> [INSTRUCTIONS TO FOLLOW]: Below are entries. Reproduce exactly the lines between the line holding "然后，第三行通过原子读取 total_time 和treated_items" and the line holding "std::chrono::high_resolution_clock::now() - now;", inclusive, and only those.

[Opening SUPPLIED RECORDS section]

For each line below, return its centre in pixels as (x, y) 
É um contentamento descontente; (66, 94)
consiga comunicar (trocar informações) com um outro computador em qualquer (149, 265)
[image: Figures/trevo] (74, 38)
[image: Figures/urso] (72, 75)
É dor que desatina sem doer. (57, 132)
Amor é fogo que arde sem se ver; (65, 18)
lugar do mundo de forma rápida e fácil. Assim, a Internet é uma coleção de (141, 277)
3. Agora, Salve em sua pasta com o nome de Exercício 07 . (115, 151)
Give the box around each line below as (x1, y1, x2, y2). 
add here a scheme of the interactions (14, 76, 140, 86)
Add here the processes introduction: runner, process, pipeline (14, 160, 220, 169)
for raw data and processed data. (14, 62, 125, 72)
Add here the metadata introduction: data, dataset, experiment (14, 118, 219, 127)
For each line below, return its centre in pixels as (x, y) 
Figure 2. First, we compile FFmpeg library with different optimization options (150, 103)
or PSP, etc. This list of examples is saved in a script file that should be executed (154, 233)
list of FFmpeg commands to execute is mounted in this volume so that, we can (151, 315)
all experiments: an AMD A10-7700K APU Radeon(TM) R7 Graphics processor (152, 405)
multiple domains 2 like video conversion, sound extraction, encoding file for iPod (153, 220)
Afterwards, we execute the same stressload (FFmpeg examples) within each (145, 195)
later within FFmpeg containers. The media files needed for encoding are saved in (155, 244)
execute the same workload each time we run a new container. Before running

[Closing SUPPLIED RECORDS section]
[Opening SUPPLIED RECORDS section]

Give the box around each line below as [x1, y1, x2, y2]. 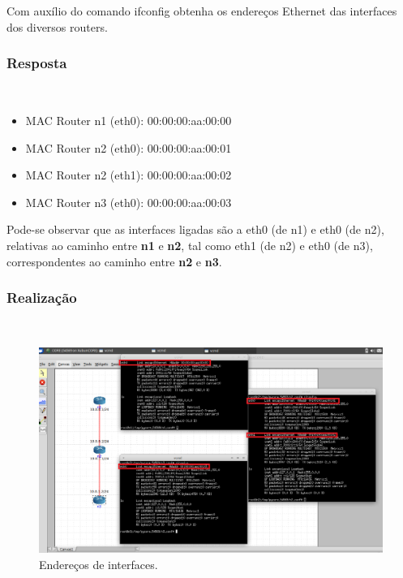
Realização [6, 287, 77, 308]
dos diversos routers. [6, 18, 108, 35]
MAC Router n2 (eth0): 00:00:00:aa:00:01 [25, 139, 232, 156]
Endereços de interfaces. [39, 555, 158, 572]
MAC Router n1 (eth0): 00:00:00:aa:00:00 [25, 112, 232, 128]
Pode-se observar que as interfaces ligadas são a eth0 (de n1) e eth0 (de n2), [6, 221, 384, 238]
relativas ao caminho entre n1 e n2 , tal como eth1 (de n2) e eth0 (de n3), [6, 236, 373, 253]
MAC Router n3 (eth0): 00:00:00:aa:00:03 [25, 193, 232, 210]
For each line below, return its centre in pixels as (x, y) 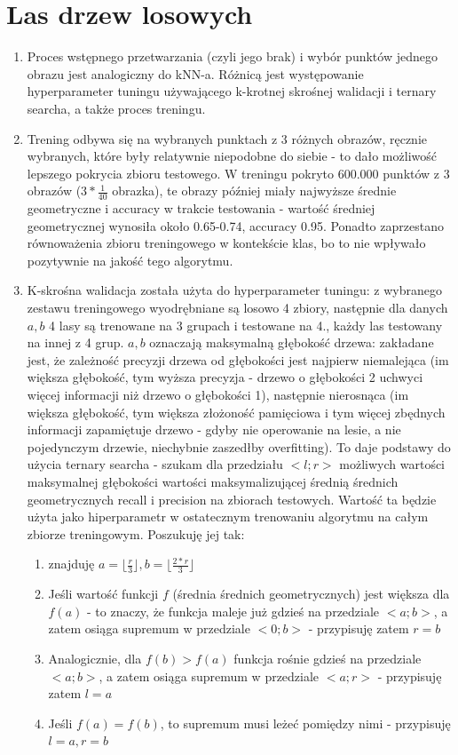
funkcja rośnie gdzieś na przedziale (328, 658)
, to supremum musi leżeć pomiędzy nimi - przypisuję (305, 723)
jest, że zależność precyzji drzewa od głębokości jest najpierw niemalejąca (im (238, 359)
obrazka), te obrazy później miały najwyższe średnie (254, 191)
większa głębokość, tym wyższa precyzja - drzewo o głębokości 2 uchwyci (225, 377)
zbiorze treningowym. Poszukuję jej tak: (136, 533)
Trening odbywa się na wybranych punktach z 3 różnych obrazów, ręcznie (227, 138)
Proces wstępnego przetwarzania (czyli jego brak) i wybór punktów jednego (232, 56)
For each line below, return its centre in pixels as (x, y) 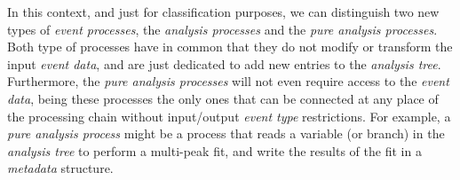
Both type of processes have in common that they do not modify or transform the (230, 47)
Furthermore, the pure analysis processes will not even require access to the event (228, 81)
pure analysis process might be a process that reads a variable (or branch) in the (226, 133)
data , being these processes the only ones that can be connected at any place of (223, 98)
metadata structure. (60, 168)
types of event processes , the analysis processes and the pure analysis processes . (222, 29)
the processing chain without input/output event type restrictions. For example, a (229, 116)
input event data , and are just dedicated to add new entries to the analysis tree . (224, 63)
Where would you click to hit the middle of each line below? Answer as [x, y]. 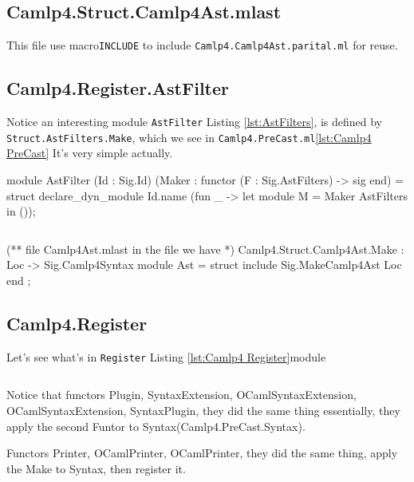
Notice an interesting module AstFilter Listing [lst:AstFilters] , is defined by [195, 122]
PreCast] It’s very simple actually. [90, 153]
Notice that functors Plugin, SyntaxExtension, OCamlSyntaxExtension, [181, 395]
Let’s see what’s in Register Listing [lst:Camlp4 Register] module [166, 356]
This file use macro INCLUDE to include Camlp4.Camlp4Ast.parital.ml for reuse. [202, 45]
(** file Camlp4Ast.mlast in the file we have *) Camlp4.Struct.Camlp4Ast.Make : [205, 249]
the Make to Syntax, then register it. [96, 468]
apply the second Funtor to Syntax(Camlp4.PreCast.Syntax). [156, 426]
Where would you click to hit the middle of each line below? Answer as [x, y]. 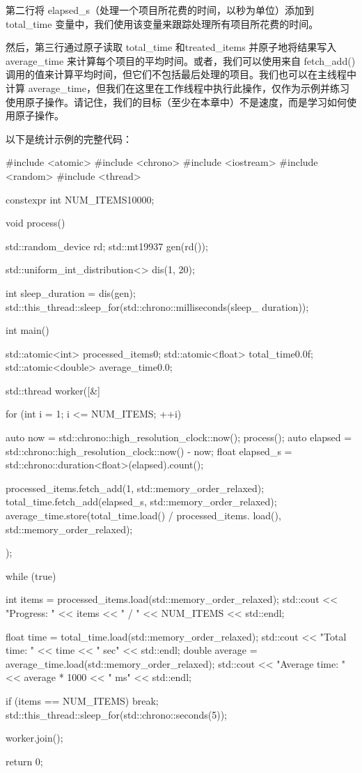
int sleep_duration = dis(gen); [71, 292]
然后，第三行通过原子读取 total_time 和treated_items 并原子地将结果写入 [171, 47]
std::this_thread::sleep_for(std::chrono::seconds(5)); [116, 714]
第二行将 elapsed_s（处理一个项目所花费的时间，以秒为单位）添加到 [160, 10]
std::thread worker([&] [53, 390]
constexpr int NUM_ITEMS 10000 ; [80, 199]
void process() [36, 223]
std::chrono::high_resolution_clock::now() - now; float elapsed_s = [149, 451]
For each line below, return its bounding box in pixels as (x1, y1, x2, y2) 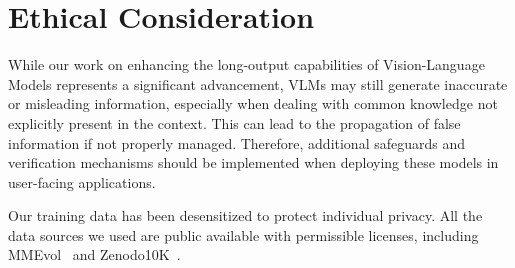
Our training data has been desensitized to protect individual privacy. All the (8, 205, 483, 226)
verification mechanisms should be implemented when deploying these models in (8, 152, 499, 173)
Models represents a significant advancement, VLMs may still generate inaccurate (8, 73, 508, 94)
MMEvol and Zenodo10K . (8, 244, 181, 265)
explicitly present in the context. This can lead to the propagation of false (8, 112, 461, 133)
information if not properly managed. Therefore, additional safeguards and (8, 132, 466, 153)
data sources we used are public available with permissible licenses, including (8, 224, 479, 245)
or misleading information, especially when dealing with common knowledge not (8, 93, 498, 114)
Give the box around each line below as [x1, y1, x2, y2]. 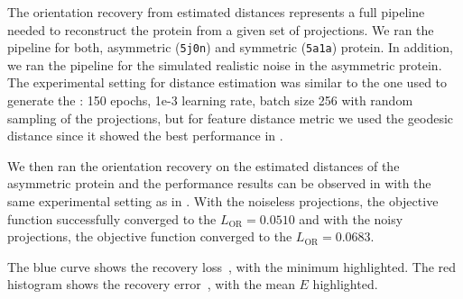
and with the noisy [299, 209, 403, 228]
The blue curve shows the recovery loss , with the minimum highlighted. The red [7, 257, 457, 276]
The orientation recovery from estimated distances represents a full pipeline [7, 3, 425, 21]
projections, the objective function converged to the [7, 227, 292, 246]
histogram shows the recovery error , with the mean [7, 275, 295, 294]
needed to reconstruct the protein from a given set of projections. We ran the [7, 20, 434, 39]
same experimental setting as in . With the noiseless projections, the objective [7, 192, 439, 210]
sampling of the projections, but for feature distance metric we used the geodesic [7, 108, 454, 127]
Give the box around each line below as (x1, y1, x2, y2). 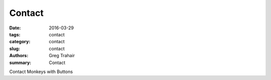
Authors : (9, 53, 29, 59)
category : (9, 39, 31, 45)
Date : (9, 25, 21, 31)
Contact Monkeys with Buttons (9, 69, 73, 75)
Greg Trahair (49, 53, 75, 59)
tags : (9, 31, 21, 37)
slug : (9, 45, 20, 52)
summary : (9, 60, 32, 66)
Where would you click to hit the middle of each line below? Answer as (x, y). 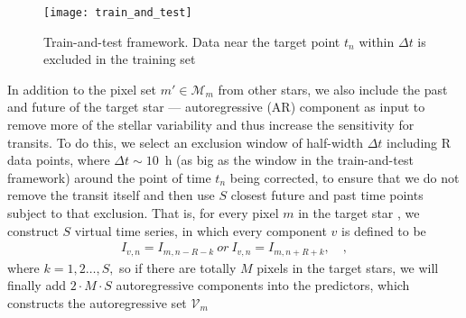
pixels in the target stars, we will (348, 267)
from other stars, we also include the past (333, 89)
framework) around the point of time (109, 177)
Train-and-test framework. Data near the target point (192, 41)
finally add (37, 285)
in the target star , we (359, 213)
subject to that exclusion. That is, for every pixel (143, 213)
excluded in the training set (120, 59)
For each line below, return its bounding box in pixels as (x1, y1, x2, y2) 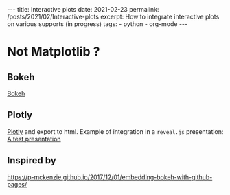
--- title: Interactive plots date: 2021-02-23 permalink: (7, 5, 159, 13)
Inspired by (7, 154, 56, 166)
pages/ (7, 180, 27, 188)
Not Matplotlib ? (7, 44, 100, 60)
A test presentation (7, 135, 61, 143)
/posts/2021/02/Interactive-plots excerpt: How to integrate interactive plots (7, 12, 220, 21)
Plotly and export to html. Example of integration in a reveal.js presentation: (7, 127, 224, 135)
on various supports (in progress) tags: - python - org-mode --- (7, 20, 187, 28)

[Closing SUPPLIED RECORDS section]

> [SOLUTION TO THE EXERCISE]:
然后，第三行通过原子读取 total_time 和treated_items 并原子地将结果写入 [171, 47]
std::this_thread::sleep_for(std::chrono::seconds(5)); [116, 714]
第二行将 elapsed_s（处理一个项目所花费的时间，以秒为单位）添加到 [160, 10]
std::thread worker([&] [53, 390]
constexpr int NUM_ITEMS 10000 ; [80, 199]
void process() [36, 223]
std::chrono::high_resolution_clock::now() - now; float elapsed_s = [149, 451]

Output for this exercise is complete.